I happened to look over to see what Mark was doing, and I found that he was doodling in a notebook. The page was filled with maths, and his explanation was that he was trying to understand Gödel’s maths better. Gödel’s theorem is about the limitations of maths. Don’t ask me to explain that because I’m only relaying the response Mark gave me when I asked what he was doing. It struck me that Mark would never be celebrated for those doodles.
There is a fascination for the grand, the spectacular, and the distant. It can be epitomised by the opening words of the original Star Trek television series. The words encapsulate the drive. “Space: the final frontier. These are the voyages of the starship Enterprise. Its five-year mission: to explore strange new worlds, to seek out new life and new civilizations, to boldly go where no man has gone before.”
In Western thought the lone expedition going “where no man has gone before” is celebrated in everything from the tales of the 19th century adventurers like Livingston and Stanley, in the journey of the three small Portuguese ships that would “discover” the Americas, in the moon landings. Our culture overflows with stories about this.
That leads us to construct and run programs like the space shuttle, which quite eminent scientists say wasn’t worth the cost. Cheaper solutions could have been found, and the noteworthy accomplishments were more psychological than scientific. It was more about pride and technological leadership ultimately than scientific progress.

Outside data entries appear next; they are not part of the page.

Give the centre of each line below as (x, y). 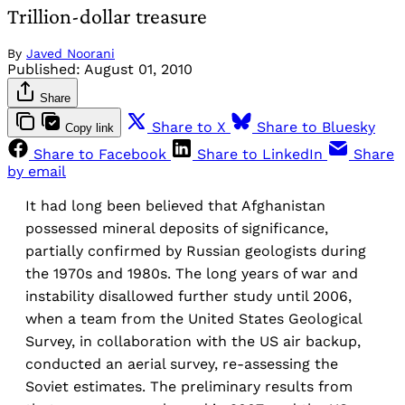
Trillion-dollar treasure (107, 16)
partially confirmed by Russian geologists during (196, 251)
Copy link (89, 128)
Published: (44, 70)
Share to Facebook (100, 155)
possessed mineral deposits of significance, (177, 229)
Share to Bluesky (316, 127)
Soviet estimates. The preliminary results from (189, 387)
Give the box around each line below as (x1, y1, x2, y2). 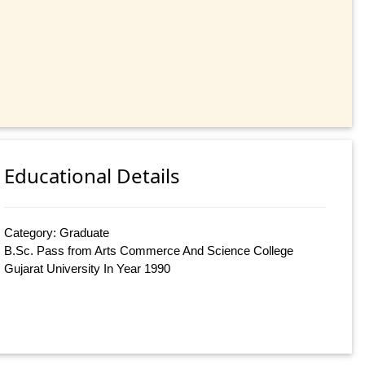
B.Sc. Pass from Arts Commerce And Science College (4, 244, 294, 258)
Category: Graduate (4, 226, 110, 240)
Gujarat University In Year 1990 (4, 262, 171, 276)
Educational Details (4, 162, 181, 190)
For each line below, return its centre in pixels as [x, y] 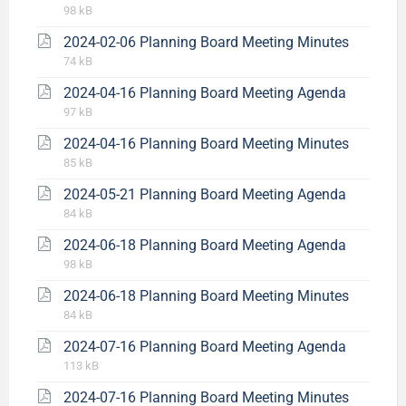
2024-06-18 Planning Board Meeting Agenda [205, 245]
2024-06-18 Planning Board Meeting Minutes [206, 296]
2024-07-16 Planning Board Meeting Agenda [205, 347]
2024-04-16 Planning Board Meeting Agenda [205, 93]
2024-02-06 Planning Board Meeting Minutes [206, 42]
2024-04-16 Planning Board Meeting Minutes [206, 144]
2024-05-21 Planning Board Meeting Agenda [205, 194]

However, we desire to stand on the frontier and look out to the beyond, and we desire to be one of the chosen few that cross the border to the unknown and discover new things. We celebrate the hardships of that journey from the unknown to the knowing. This is why there was genuine sadness when the space shuttle was retired because the visible component of the space adventure was retired.
No such reverence is given to the people who, like in Blake’s poem “Auguries of Innocence”, strive to “To see a world in a grain of sand, And a heaven in a wild flower, Hold infinity in the palm of your hand, And eternity in an hour.”
What romance can you find in an Alan Turing that sits in an office all day and does calculations in his head? Ultimately Turing became famous for things outside of his mathematics and his research. He became famous for being a victim of state oppression, and he became famous (though belatedly) for fighting against the Nazis with his mind and his abilities.
Otherwise, the ones who spend their time peering into the microscope in a lab, or sit going over complex mathematics in their bedrooms, or who pry out the molecules of the amino acids that make our bodies work, are not so celebrated. Often they are quite put down as “geeks” and “nerds”. Look at the cultural depiction of a scientist, and you will more likely see a Doc Brown than a person that has gone three days without sleep in order to understand the nature of matter.
In the end the spectacular “Frontier going square-jawed hero”-types depend on the quiet sorts locked into their rooms and their minds. Apollo 11 was impossible without Albert Einstein. Columbus journey to America was impossible without the map makers hunched over their parchments imagining what was out there, or the seaman that meticulously tracked the trade winds and the currents.